#### Task
In the records below, begin at the line containing "y1, x2, y2]." and end at the line containing "y1, x2, y2)."; quote every line in that span exactly, including both boundary lines, and no others.

········

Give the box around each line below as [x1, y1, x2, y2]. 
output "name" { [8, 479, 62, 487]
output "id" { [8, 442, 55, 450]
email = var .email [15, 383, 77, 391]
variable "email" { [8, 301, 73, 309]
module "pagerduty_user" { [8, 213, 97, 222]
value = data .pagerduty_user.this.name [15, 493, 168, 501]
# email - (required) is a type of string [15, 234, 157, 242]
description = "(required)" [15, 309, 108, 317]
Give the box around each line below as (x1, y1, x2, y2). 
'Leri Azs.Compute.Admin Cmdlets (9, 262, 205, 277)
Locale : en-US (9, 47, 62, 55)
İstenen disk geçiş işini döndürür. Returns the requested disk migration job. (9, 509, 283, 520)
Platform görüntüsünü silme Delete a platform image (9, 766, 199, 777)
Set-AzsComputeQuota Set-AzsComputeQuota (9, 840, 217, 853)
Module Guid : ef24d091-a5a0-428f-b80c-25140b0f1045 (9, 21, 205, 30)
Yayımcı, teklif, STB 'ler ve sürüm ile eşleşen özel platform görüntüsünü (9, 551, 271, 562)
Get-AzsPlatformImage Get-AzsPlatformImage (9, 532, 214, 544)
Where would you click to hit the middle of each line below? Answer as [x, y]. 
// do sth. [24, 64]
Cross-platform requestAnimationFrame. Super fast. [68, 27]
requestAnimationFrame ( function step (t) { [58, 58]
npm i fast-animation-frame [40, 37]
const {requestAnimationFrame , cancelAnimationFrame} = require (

········

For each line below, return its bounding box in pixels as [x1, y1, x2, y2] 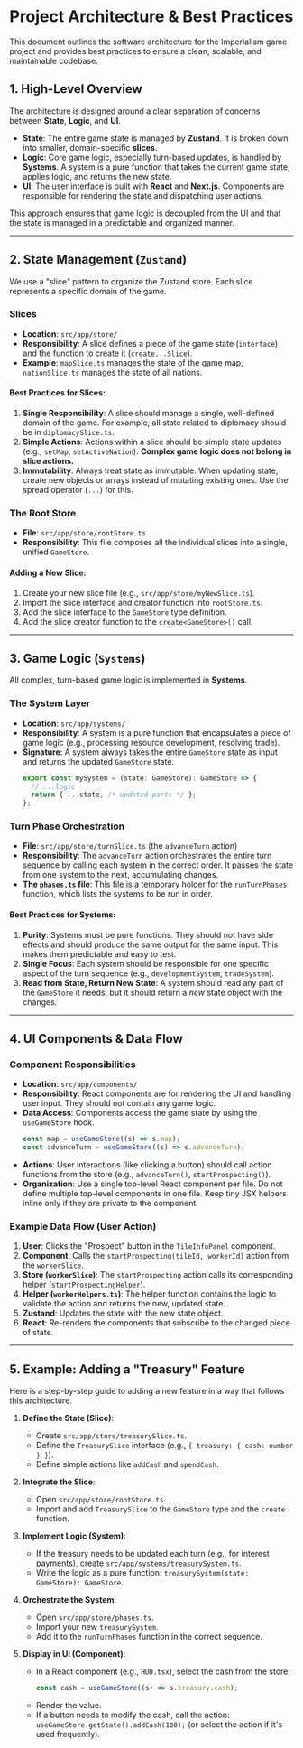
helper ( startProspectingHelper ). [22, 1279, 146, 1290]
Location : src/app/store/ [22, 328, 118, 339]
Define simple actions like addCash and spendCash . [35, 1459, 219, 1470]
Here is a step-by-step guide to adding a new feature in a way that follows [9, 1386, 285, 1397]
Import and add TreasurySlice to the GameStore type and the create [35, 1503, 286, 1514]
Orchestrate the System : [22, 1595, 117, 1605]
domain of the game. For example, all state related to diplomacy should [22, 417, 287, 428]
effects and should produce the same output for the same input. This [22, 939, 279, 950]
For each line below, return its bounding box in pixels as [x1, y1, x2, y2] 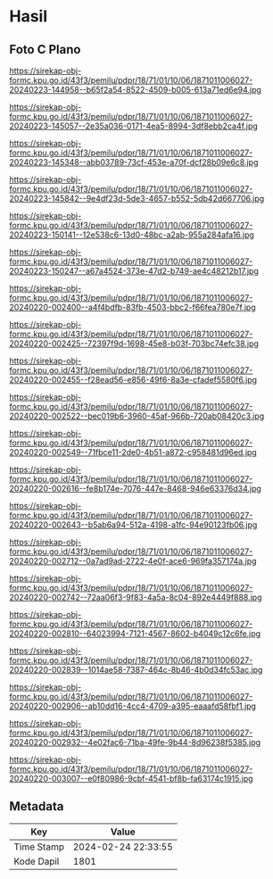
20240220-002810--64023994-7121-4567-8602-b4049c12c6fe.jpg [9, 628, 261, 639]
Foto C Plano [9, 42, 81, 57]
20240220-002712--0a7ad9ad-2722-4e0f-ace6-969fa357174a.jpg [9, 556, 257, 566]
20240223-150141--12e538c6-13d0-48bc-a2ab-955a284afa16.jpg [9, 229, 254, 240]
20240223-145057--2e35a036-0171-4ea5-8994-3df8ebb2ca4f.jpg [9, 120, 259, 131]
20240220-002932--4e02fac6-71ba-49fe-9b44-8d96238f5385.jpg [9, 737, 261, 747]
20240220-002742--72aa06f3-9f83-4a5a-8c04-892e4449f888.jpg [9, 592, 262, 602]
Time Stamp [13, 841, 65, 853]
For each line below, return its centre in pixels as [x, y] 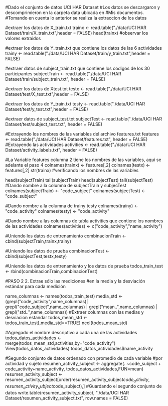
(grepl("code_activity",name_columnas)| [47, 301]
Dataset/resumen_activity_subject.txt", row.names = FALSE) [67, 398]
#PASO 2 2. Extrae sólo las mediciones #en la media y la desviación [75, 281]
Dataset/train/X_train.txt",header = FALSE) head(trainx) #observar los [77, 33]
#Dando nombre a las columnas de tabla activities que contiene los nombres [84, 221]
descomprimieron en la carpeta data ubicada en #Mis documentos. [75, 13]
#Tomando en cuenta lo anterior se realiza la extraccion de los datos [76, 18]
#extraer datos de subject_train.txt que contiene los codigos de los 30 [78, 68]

········

#### The completed task
Give the box around each line below as [x1, y1, x2, y2]. 
output "name" { [8, 479, 62, 487]
output "id" { [8, 442, 55, 450]
email = var .email [15, 383, 77, 391]
variable "email" { [8, 301, 73, 309]
module "pagerduty_user" { [8, 213, 97, 222]
value = data .pagerduty_user.this.name [15, 493, 168, 501]
# email - (required) is a type of string [15, 234, 157, 242]
description = "(required)" [15, 309, 108, 317]
Give the box around each line below as (x1, y1, x2, y2). 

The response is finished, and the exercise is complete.